Berkeley HeartLab

LPA-Intron 25 Genotype Test

LPA-Intron 25 genotyping helps predict risk of Coronary Heart Disease (CHD)^1-3

Carriers of the LPA-Intron 25 gene variant have been shown to have an increased risk of CHD compared with noncarriers in studied populations.^a The association of LPA-Intron 25 with CHD was reported to be independent of age, gender, and the LPA 4399Met genotype (LPA-Aspirin).^1,8

What is LPA-Intron 25?

The LPA-Intron 25 polymorphism^b is associated with risk of CHD. This polymorphism is an intron of the LPA gene, which encodes the apolipoprotein(a) component of the Lp(a) particle.

Risk Associated with the LPA-Intron 25 Genotype

Results from a meta-analysis of several studies:¹

LPA-Intron 25 carriers had a 1.47x increased risk of CHD compared to noncarriers^c
This risk was independent of traditional risk factors^1,8

Potential Clinical Implications

LPA-Intron 25 carriers may have increased risk of CHD. These test results may help health care providers take steps to characterize and reduce other risk factors that can contribute to the initiation or progression of heart disease.
Lp(a) levels may vary depending on physiological status,^4-7 so clinicians may choose to monitor this risk factor over time.
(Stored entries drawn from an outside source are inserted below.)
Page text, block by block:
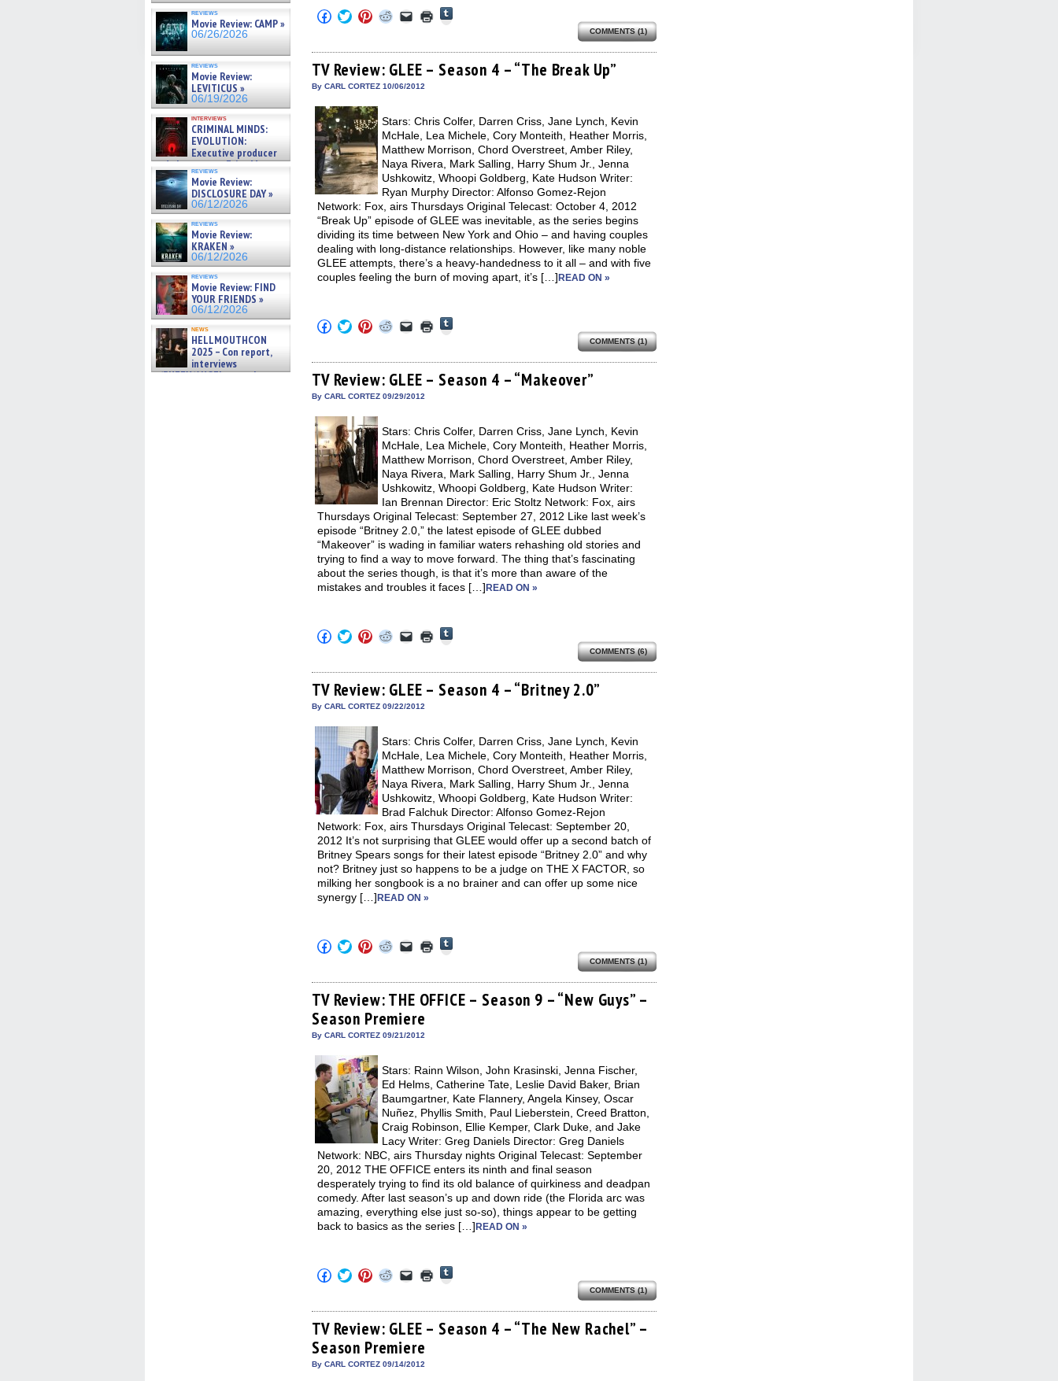
reviews
Movie Review: CAMP »
06/26/2026
reviews
Movie Review:
LEVITICUS »
06/19/2026
interviews
CRIMINAL MINDS:
EVOLUTION:
Executive producer
and showrunner Erica Messer
gives the scoop on the lat »
06/19/2026
reviews
Movie Review:
DISCLOSURE DAY »
06/12/2026
reviews
Movie Review:
KRAKEN »
06/12/2026
reviews
Movie Review: FIND
YOUR FRIENDS »
06/12/2026
news
HELLMOUTHCON
2025 – Con report,
interviews
w/BUFFY/ANGEL actor James
Click
to
Facebook
(Opens
in
new
Click
to
Twitter
(Opens
in
new
Click
to
Pinterest
(Opens
in
new
Click
to
Reddit
(Opens
in
new
Click
to
link
to
a
friend
new
window)
Click
to
in
new
window)
Tumblr
(Opens
in
COMMENTS (1)
TV Review: GLEE – Season 4 – “The Break Up”
By CARL CORTEZ 10/06/2012
Stars: Chris Colfer, Darren Criss, Jane Lynch, Kevin
McHale, Lea Michele, Cory Monteith, Heather Morris,
Matthew Morrison, Chord Overstreet, Amber Riley,
Naya Rivera, Mark Salling, Harry Shum Jr., Jenna
Ushkowitz, Whoopi Goldberg, Kate Hudson Writer:
Ryan Murphy Director: Alfonso Gomez-Rejon
Network: Fox, airs Thursdays Original Telecast: October 4, 2012
“Break Up” episode of GLEE was inevitable, as the series begins
dividing its time between New York and Ohio – and having couples
dealing with long-distance relationships. However, like many noble
GLEE attempts, there’s a heavy-handedness to it all – and with five
couples feeling the burn of moving apart, it’s […]READ ON »
Click
to
Facebook
(Opens
in
new
Click
to
Twitter
(Opens
in
new
Click
to
Pinterest
(Opens
in
new
Click
to
Reddit
(Opens
in
new
Click
to
link
to
a
friend
new
window)
Click
to
in
new
window)
Tumblr
(Opens
in
COMMENTS (1)
TV Review: GLEE – Season 4 – “Makeover”
By CARL CORTEZ 09/29/2012
Stars: Chris Colfer, Darren Criss, Jane Lynch, Kevin
McHale, Lea Michele, Cory Monteith, Heather Morris,
Matthew Morrison, Chord Overstreet, Amber Riley,
Naya Rivera, Mark Salling, Harry Shum Jr., Jenna
Ushkowitz, Whoopi Goldberg, Kate Hudson Writer:
Ian Brennan Director: Eric Stoltz Network: Fox, airs
Thursdays Original Telecast: September 27, 2012 Like last week’s
episode “Britney 2.0,” the latest episode of GLEE dubbed
“Makeover” is wading in familiar waters rehashing old stories and
trying to find a way to move forward. The thing that’s fascinating
about the series though, is that it’s more than aware of the
mistakes and troubles it faces […]READ ON »
Click
to
Facebook
(Opens
in
new
Click
to
Twitter
(Opens
in
new
Click
to
Pinterest
(Opens
in
new
Click
to
Reddit
(Opens
in
new
Click
to
link
to
a
friend
new
window)
Click
to
in
new
window)
Tumblr
(Opens
in
COMMENTS (6)
TV Review: GLEE – Season 4 – “Britney 2.0”
By CARL CORTEZ 09/22/2012
Stars: Chris Colfer, Darren Criss, Jane Lynch, Kevin
McHale, Lea Michele, Cory Monteith, Heather Morris,
Matthew Morrison, Chord Overstreet, Amber Riley,
Naya Rivera, Mark Salling, Harry Shum Jr., Jenna
Ushkowitz, Whoopi Goldberg, Kate Hudson Writer:
Brad Falchuk Director: Alfonso Gomez-Rejon
Network: Fox, airs Thursdays Original Telecast: September 20,
2012 It’s not surprising that GLEE would offer up a second batch of
Britney Spears songs for their latest episode “Britney 2.0” and why
not? Britney just so happens to be a judge on THE X FACTOR, so
milking her songbook is a no brainer and can offer up some nice
synergy […]READ ON »
Click
to
Facebook
(Opens
in
new
window)
Click
to
Twitter
(Opens
in
new
window)
Click
to
Pinterest
(Opens
in
new
window)
Click
to
Reddit
(Opens
in
new
window)
Click
to
link
to
a
friend
(Opens
in
Click
to
in
new
window)
Tumblr
(Opens
in
COMMENTS (1)
TV Review: THE OFFICE – Season 9 – “New Guys” –
Season Premiere
By CARL CORTEZ 09/21/2012
Stars: Rainn Wilson, John Krasinski, Jenna Fischer,
Ed Helms, Catherine Tate, Leslie David Baker, Brian
Baumgartner, Kate Flannery, Angela Kinsey, Oscar
Nuñez, Phyllis Smith, Paul Lieberstein, Creed Bratton,
Craig Robinson, Ellie Kemper, Clark Duke, and Jake
Lacy Writer: Greg Daniels Director: Greg Daniels
Network: NBC, airs Thursday nights Original Telecast: September
20, 2012 THE OFFICE enters its ninth and final season
desperately trying to find its old balance of quirkiness and deadpan
comedy. After last season’s up and down ride (the Florida arc was
amazing, everything else just so-so), things appear to be getting
back to basics as the series […]READ ON »
Click
to
Facebook
(Opens
in
new
window)
Click
to
Twitter
(Opens
in
new
window)
Click
to
Pinterest
(Opens
in
new
window)
Click
to
Reddit
(Opens
in
new
window)
Click
to
link
to
a
friend
(Opens
in
Click
to
in
new
window)
Tumblr
(Opens
in
COMMENTS (1)
TV Review: GLEE – Season 4 – “The New Rachel” –
Season Premiere
By CARL CORTEZ 09/14/2012

LPA-Intron 25 is a one-time genetic test.
Knowledge of LPA-Intron 25 carrier status and associated increased risk may also help health care providers increase patients' adherence to treatment recommendations.^d

Patients who carry a LPA-Intron 25 risk variant will not invariably develop CHD. Similarly, patients who do not carry LPA-Intron 25 risk variants are not immune to developing CHD.

The LPA-Intron 25 Genotype Test was developed and its performance characteristics were determined by Berkeley HeartLab, a CLIA-certified and CAP-accredited laboratory. It has not been cleared or approved by the FDA.
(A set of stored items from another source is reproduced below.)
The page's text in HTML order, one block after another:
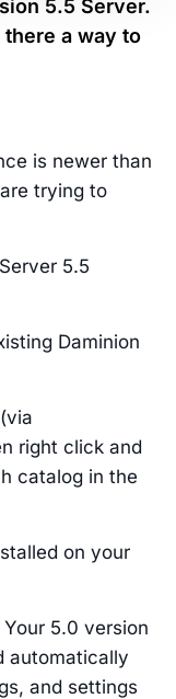
5.5 Server.
a way to
is newer than
trying to
5.5
Daminion
right click and
catalog in the
on your
5.0 version
automatically
and settings

a. Study populations predominantly consisted of Caucasian men and women in Europe. LPA-Intron 25 associated-risk has not been studied in African American, Mexican American or East Asian populations. However, carrier frequencies in these ethnic groups are approximately 2% in African American and Mexican American populations, and ≤1% in East Asian populations.
b. The LPA-Intron 25 polymorphism is referred to as rs10455872 in research studies.

c. Compared with noncarriers, patients who carry one copy of the c allele are expected to have 1.47x increased risk, those who carry two copies of the c allele are expected to have about 2.2x increased risk (based on an additive model by Clarke et al¹).

d. To date, there are no data to support increased medication compliance based on knowledge of LPA-Intron 25 carrier status.

References

Clarke, R, et al. Genetic Variants Associated with Lp(a) Lipoprotein Level and Coronary Disease. N Engl J Med. 2009;361:2518-2528.
Shiffman, D, et al. Single Variants can Explain the Association Between Coronary Heart Disease and Haplotypes in the Apolipoprotein(a) Locus. Atherosclerosis. 2010;212:193-196.
Hopewell, J, et al. Lipoprotein(a) Genetic Variants Associated with Coronary and Peripheral Vascular Disease but Not with Stroke Risk in the Heart Protection Study. Circ Cardiovasc Genet. 2011;4:68-73.
Ladenson, P, et al. Use of the Thyroid Hormone Analogue Eprotirome in Statin-Treated Dyslipidemia. 2010;362:906-916.
Hernandez,C, et al. Biological Variation of Lipoprotein(a) in a Diabetic Population. Analysis of the Causes and Clinical Implications. Clin Chem Lab Med. 2003;41(8):1075-80.
Nazir DJ, McQueen MJ. Monthly Intra-individual Variation in Lipoprotein(a) in 22 Normal Subjects over 12 months. Clin Biochem. 1997;30(2):163-70.
Garnotel, R, et al. Long-term Variability of Serum Lipoprotein(a) Concentrations in Healthy Fertile Women. Clin Chem Lab Med. 1998;36(5):317-21.
Damani, SB and Topol, EJ. Emerging Genomic Applications in Coronary Artery Disease. JACC Cardiovasc Interv. 2011;4(5):473-82.